The following is the beginning of several posts that I want to write to help remember an important part of Ryan’s life. Ryan was adopted at birth. He always new he was adopted, it was never a secret, just a fact. He also knew that he was meant to be with his adopted parents. Roger and Rhonda were always supposed to raise him, for some reason Heavenly Father chose to get Ryan to them in a more round about way, but Ryan always felt and always knew they were supposed to be his parents. He was sealed to them shortly after his first birthday in the temple and Roger and Rhonda, his siblings, and all his aunts, uncles, grandparents, cousins are sealed together for eternity. He has always felt loved and cared for and known he was where he was supposed to be. He has also felt a piece of him missing or not complete, a small wondering that sometimes grew. He had similar features as his dad and brother but he didn’t know his biological history and ties. He couldn’t say he inherited traits or personality from his mom or a grandpa, or had the same features as a cousin or sibling. A few months ago Ryan decided to make the decision to dig in and see where his DNA led him. This is his story to the best of my recollection. I wasn’t there for all of it so some are stories other have shared with me. I want it to be as accurate as I can so as I learn more things or talk with others I will add and change things if I need too. It is an amazing story and it is full of many small and large miracles and tender mercies that have guided and directed Ryan and his family (adopted and biological) throughout their lives. With new events of the past few months some of these miracles can now start to be discovered and realized. Ryan’s story is a testimony to me that Heavenly Father is actively involved in each of our lives. He knows and loves us as individuals and has a plan.

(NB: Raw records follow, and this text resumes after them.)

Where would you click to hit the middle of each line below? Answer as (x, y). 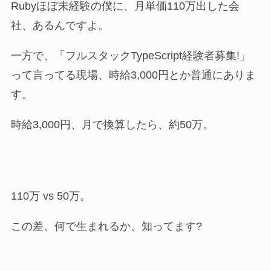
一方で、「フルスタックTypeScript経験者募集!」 (130, 56)
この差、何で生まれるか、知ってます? (106, 227)
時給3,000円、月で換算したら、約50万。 (112, 125)
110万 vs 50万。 (51, 196)
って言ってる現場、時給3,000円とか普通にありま (133, 75)
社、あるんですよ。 (60, 26)
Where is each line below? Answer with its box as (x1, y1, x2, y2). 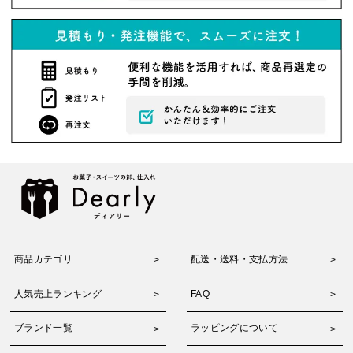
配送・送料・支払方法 (190, 253, 288, 265)
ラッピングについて (190, 322, 279, 334)
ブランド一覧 (13, 322, 73, 334)
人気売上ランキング (13, 288, 102, 299)
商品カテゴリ (13, 253, 73, 265)
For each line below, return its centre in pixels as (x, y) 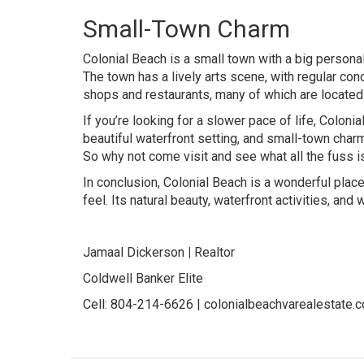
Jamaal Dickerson (135, 252)
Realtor (213, 252)
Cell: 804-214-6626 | (143, 304)
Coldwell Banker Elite (143, 278)
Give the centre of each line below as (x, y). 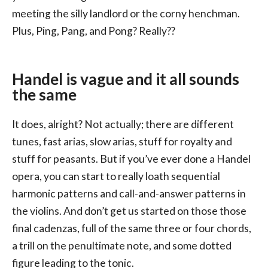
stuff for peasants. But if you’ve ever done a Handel (131, 159)
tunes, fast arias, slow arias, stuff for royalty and (122, 141)
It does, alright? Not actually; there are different (123, 124)
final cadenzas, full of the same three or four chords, (132, 228)
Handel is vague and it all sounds (126, 79)
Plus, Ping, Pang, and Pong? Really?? (94, 31)
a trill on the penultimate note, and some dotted (122, 245)
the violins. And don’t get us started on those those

On June 19, 1979 a little boy with fiery red hair was born in Monett Missouri. His birth mom loved him fiercely but her life wasn’t on the path that she wanted it to be to guarantee him a happy, stable, gospel centered home. Despite the inability to guarantee any outcome with any choice she made, with confirmation from the Holy Ghost, she made the hard, heartbreaking decision to give the little boy up for adoption. After being born, she signed the final paperwork and Baby Boy Turnbull was turned over for adoption. For the rest of her life she would not know what happened to her child. His location, hair color, likes, dislikes, strengths, talents, struggles, favorite foods, even his name, would all be a mystery and an ache in her heart.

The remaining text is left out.